___ RECORDS PROVIDED

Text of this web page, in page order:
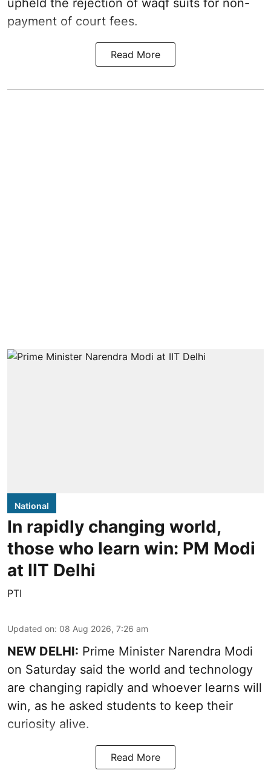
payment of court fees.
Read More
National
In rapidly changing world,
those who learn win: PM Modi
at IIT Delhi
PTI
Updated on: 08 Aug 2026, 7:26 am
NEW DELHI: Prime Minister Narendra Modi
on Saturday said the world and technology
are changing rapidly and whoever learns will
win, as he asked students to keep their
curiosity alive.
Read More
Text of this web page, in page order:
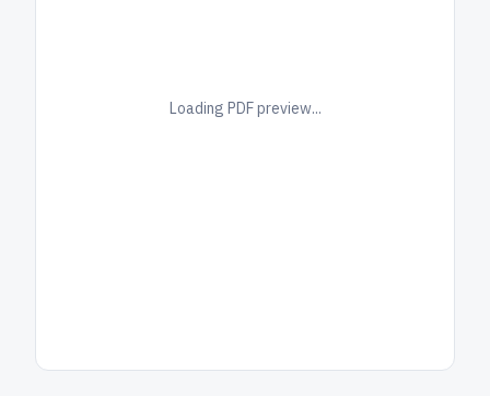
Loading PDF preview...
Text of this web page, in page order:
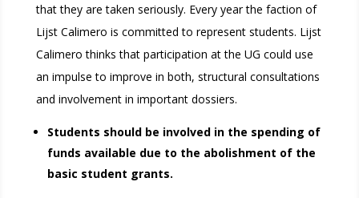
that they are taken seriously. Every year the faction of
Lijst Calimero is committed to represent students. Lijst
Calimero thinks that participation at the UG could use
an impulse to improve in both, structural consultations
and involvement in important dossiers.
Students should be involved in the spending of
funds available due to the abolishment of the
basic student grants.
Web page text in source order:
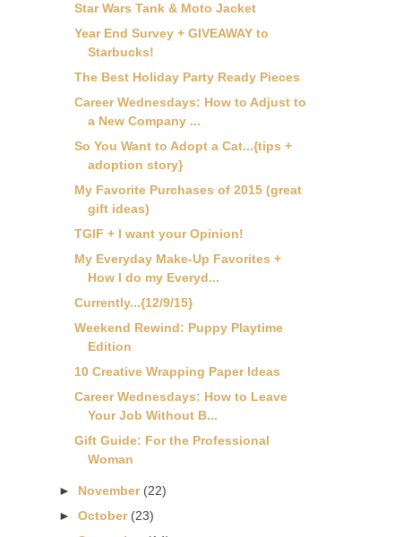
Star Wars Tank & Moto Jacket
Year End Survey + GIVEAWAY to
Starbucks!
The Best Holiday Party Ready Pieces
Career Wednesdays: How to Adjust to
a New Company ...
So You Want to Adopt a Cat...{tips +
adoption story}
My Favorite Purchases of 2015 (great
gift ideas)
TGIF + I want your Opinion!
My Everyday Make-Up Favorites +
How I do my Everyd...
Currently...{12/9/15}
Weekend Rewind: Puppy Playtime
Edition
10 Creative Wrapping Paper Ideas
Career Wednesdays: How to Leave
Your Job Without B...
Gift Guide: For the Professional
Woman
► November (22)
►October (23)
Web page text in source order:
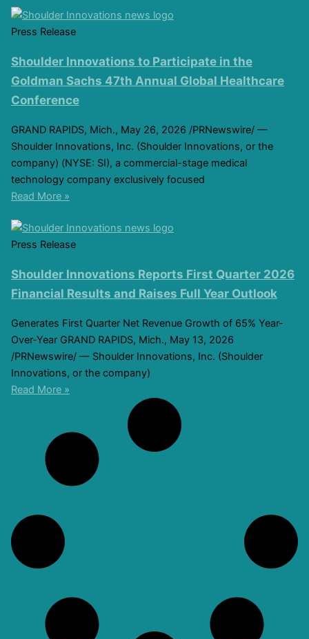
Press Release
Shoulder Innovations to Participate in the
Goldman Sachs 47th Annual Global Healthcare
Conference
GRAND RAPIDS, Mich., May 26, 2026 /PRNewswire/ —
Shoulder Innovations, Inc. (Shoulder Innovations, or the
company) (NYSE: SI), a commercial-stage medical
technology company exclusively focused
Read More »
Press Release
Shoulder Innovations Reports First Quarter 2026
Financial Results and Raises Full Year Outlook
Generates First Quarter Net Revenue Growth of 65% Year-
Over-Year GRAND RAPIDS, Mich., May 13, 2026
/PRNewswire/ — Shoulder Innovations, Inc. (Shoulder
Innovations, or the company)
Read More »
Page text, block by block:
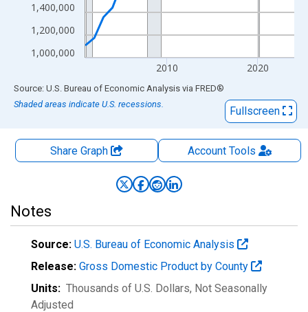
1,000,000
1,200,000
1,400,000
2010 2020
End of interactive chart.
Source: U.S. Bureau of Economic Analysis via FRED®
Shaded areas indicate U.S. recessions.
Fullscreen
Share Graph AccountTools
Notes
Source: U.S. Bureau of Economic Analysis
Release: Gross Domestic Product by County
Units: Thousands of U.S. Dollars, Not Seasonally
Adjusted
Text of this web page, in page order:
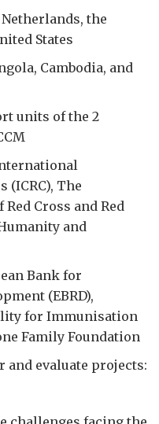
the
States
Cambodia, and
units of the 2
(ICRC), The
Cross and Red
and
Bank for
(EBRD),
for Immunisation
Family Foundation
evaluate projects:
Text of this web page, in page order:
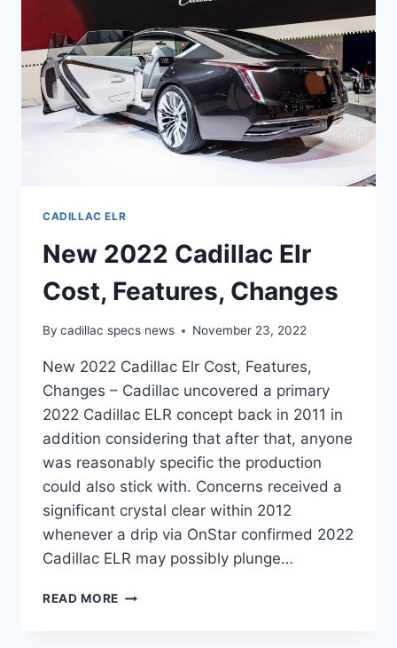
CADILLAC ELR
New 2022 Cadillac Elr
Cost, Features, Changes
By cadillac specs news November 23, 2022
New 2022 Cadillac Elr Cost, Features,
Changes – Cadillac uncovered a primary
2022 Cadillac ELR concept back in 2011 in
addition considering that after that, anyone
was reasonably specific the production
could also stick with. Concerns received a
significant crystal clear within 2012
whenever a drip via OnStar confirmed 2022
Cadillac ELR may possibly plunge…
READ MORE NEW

______

> _WORK INSTRUCTIONS_
Please work out how many lines above carry "RAPIDS", writing only the result.

> _WORKED SOLUTION_
2